Öncelikle fotoğrafsız bir post olacağını belirteyim :-)
"Kardeş takım" kavramını ortaya çıkaran zat-ı muhterem'e selamlarımı söyleyin. Bir de sorun neresinden uydurmuş bunu? Anadolu kardeşliği, anti-bizans hikayelerine inanmayan ben gibi bünye için tribünümde Bursaspor, Ankaragücü vs. atkısı görmek kadar sinir bozucu bir şey olamaz.
Çok uzatmadan maç atmosferine geçelim.
Dondurucu soğukta 13.30'daki maç için 12.00'da evden çıkmak pek akıl kârı gözükmese de tipi şeklinde yağan kar, herkesin kapalıya doluşacağı hissini güçlendiriyordu. Bu durumda da erkenden gidip yer tutulmalıydı.

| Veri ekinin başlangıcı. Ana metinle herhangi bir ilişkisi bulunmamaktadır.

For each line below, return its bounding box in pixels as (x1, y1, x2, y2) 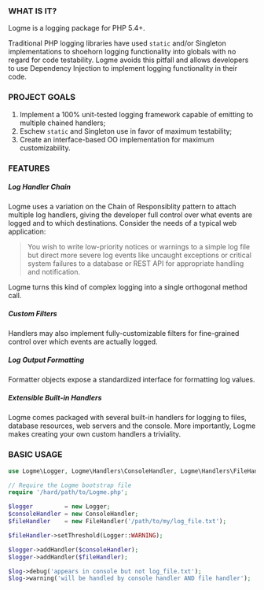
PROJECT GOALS (8, 92, 76, 103)
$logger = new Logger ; (8, 503, 111, 511)
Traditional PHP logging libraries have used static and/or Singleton (8, 39, 226, 48)
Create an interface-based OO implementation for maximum (19, 135, 214, 144)
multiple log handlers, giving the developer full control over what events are (8, 210, 253, 219)
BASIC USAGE (8, 449, 63, 460)
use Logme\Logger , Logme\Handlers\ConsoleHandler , (8, 466, 178, 475)
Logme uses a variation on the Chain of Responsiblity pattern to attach (8, 202, 236, 212)
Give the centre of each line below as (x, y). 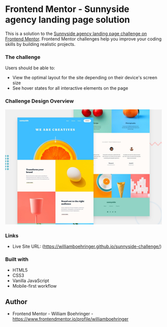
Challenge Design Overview (40, 101)
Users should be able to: (30, 68)
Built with (17, 259)
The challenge (23, 57)
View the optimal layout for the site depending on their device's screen (85, 78)
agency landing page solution (68, 20)
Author (16, 302)
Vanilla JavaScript (31, 281)
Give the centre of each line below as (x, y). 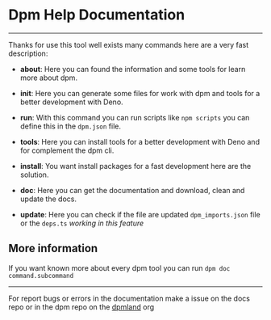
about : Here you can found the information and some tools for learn (133, 69)
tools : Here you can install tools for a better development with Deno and (140, 141)
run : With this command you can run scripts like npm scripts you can (135, 117)
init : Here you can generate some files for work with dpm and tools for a (140, 93)
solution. (34, 175)
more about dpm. (49, 78)
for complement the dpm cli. (67, 150)
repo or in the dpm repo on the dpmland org (81, 307)
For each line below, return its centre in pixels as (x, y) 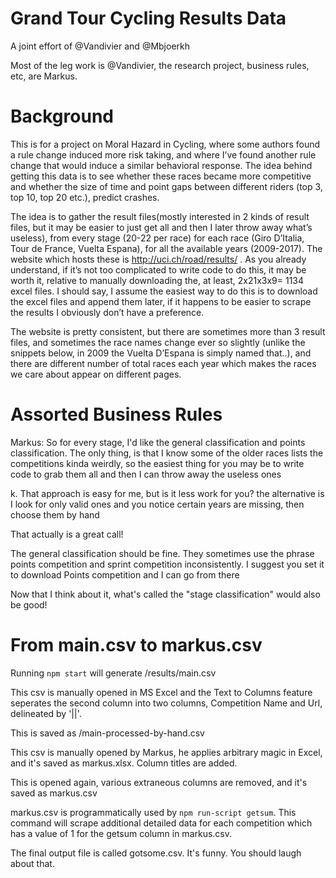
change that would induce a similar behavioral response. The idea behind (161, 165)
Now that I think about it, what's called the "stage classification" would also (165, 594)
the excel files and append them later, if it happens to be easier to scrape (161, 301)
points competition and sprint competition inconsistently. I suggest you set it (167, 564)
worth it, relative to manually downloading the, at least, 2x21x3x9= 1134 (157, 280)
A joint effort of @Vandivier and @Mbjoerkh (100, 46)
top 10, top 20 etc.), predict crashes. (85, 197)
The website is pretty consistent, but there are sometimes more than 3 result (168, 331)

12.30 sularında stada yaklaşırken sağımdan solumdan geçen Bursaspor atkılı insanlar her an patlamaya hazır bu bünyeyi barut fıçısından farksız hale getirmişti. Deplasman takımının taraftarı bu şehirde bu kadar rahat olmamalıydı. Ancak bilet kuyruğunda beklerken açık tribünden yükselen "ESpana" melodisi sinirimi azaltmaya yetti.
Biletimi alıp vakit kaybetmeden "Kızılcıklı" tribüne doğru hızlı adımlarla yöneldim. Her seçimden önce Eskişehirspor'u pis emellerine alet etmeye çalışan partilerden, "eşantiyon" kapmaya çalışan insanlar tarafından baltalanan bu yürüyüş, stad kapısında son buldu.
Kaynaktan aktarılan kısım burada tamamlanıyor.